About this task: Only the text should be kept: print every entry below exactly and leave each image out.

Excerpts from a dataset:
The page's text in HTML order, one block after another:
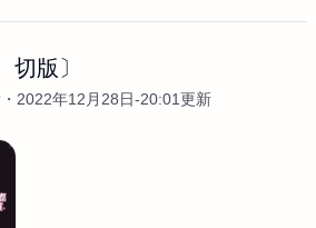
切版〕
2022年12月28日-20:01更新
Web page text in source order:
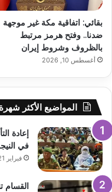
بقائي: اتفاقية مكة غير موجهة
ضدنا.. وفتح هرمز مرتبط
بالظروف وشروط إيران
أغسطس 10, 2026
المواضيع الأكثر شهرة
إعادة
في
فبراير 21, 2025
القسام
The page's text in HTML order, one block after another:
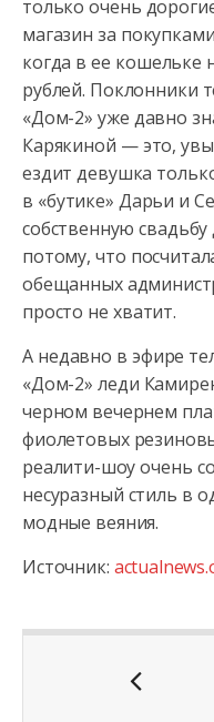
только очень
магазин за
когда в ее кошельке
рублей. Поклонники
«Дом-2» уже давно
Карякиной — это,
ездит девушка
в «бутике» Дарьи и
собственную
потому, что
обещанных
просто не хватит.
А недавно в эфире
«Дом-2» леди
черном вечернем
фиолетовых
реалити-шоу очень
несуразный стиль в
модные веяния.
Источник:
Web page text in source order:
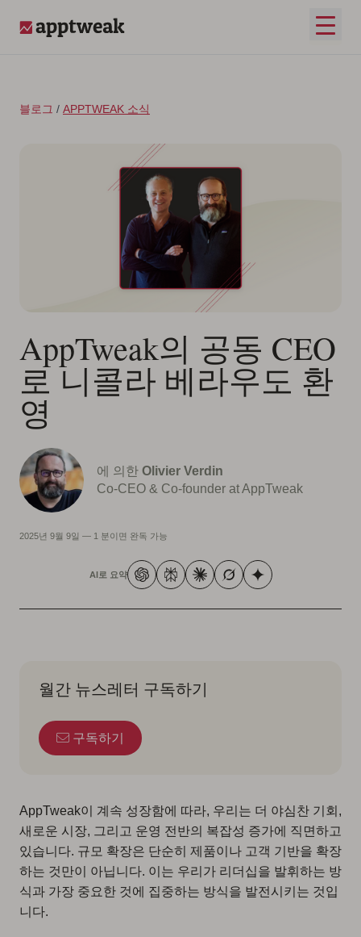
메인
블로그 / APPTWEAK 소식
AppTweak의 공동 CEO
로 니콜라 베라우도 환
영
에 의한 Olivier Verdin
Co-CEO & Co-founder at AppTweak
2025년 9월 9일 — 1 분이면 완독 가능
AI로 요약
월간 뉴스레터 구독하기
구독하기
AppTweak이 계속 성장함에 따라, 우리는 더 야심찬 기회,
새로운 시장, 그리고 운영 전반의 복잡성 증가에 직면하고
있습니다. 규모 확장은 단순히 제품이나 고객 기반을 확장
하는 것만이 아닙니다. 이는 우리가 리더십을 발휘하는 방
식과 가장 중요한 것에 집중하는 방식을 발전시키는 것입
니다.
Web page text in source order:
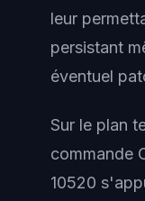
leur
persistant
éventuel
Sur le plan
commande
10520
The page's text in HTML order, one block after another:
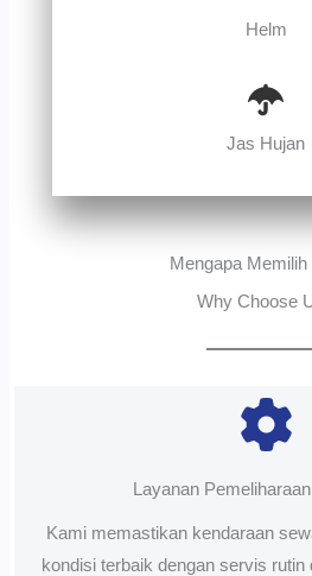
Helm
Jas Hujan
Mengapa
Why Choose
Layanan
Kami memastikan kendaraan
kondisi terbaik dengan servis rutin
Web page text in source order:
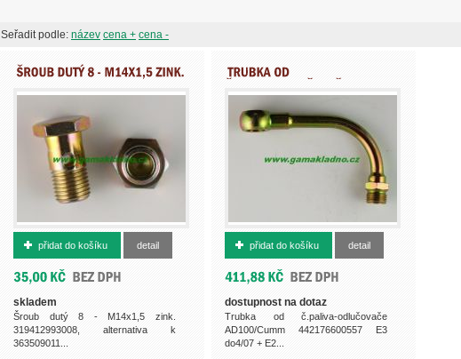
Seřadit podle: název cena + cena -
993823114
přidat do košíku detail
skladem
Šroub dutý 8 - M14x1,5 zink.
319412993008, alternativa k
363509011...
365610202
přidat do košíku detail
dostupnost na dotaz
Trubka od č.paliva-odlučovače
AD100/Cumm 442176600557 E3
do4/07 + E2...
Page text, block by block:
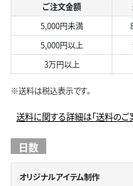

Solution to the problem:
The page's text in HTML order, one block after another:
切版〕
2022年12月28日-20:01更新
Web page text in source order:
بقائي: اتفاقية مكة غير موجهة
ضدنا.. وفتح هرمز مرتبط
بالظروف وشروط إيران
أغسطس 10, 2026
المواضيع الأكثر شهرة
إعادة
في
فبراير 21, 2025
القسام
The page's text in HTML order, one block after another:
только очень
магазин за
когда в ее кошельке
рублей. Поклонники
«Дом-2» уже давно
Карякиной — это,
ездит девушка
в «бутике» Дарьи и
собственную
потому, что
обещанных
просто не хватит.
А недавно в эфире
«Дом-2» леди
черном вечернем
фиолетовых
реалити-шоу очень
несуразный стиль в
модные веяния.
Источник:
Web page text in source order:
메인
블로그 / APPTWEAK 소식
AppTweak의 공동 CEO
로 니콜라 베라우도 환
영
에 의한 Olivier Verdin
Co-CEO & Co-founder at AppTweak
2025년 9월 9일 — 1 분이면 완독 가능
AI로 요약
월간 뉴스레터 구독하기
구독하기
AppTweak이 계속 성장함에 따라, 우리는 더 야심찬 기회,
새로운 시장, 그리고 운영 전반의 복잡성 증가에 직면하고
있습니다. 규모 확장은 단순히 제품이나 고객 기반을 확장
하는 것만이 아닙니다. 이는 우리가 리더십을 발휘하는 방
식과 가장 중요한 것에 집중하는 방식을 발전시키는 것입
니다.
Web page text in source order:
leur
persistant
éventuel
Sur le plan
commande
10520
The page's text in HTML order, one block after another:
Helm
Jas Hujan
Mengapa
Why Choose
Layanan
Kami memastikan kendaraan
kondisi terbaik dengan servis rutin
Web page text in source order:
Seřadit podle: název cena + cena -
993823114
přidat do košíku detail
skladem
Šroub dutý 8 - M14x1,5 zink.
319412993008, alternativa k
363509011...
365610202
přidat do košíku detail
dostupnost na dotaz
Trubka od č.paliva-odlučovače
AD100/Cumm 442176600557 E3
do4/07 + E2...
Page text, block by block:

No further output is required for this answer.